After much lurking and searching, it seems to me that people don't route their bands through the inside of the forks, but haven't found the reason for that. It also seems to me that back in the day, that's just what I did with wooden Wham-O types and I don't remember any bad happening, it was just the way we did it. Obviously, many SS designs are not really made for this - but I'm just curious. So is there a reason? Perhaps increased fork hits?

THANKS!


----------



## Can-Opener (May 11, 2013)

The reason I route my bands on the outside with TTF is to get the proper fork width for 10 meter shooting. With a narrow fork my target is floating and coming through the inside would only increase the float distance and put the fork tip in the sight picture also. For fork tip design wrap and tuck is easier on the outside of the tip with flat bands.
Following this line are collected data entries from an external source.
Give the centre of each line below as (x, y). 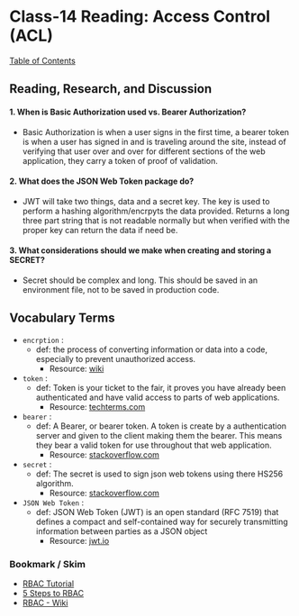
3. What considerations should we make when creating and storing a (140, 250)
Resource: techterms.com (97, 406)
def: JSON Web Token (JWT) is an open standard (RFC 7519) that (157, 512)
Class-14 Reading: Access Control (140, 17)
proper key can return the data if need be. (100, 230)
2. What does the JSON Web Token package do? (102, 181)
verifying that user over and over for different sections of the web (144, 151)
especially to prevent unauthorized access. (116, 358)
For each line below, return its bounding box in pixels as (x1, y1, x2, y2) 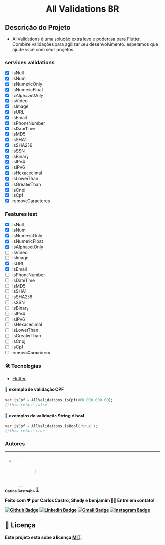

You will notice that popular slings like the Scout do not accommodate inside TTF. Their is no advantage to it.  If you like it and can shoot well with it then please enjoy it


----------



## Byudzai (Aug 31, 2013)

BAM. Talk about a comprehensive answer! Great people on this forum


----------



## goodflite (Dec 5, 2015)

Thanks guys. I hear what you're saying about the sight picture. When I got my Scout, I shot about a half dozen times with bands TTF then immediately changed to OTT - too much rubber (along with the fat forks) in the sight picture when holding sideways. I'm most accurate with a single tube per side in a wire frame and I think it's due to the clean lines for aiming and clear sight picture. However the Scout is my most comfortable SS which helps me to hold steady so I want to stick with and eventually shoot with bands well.


----------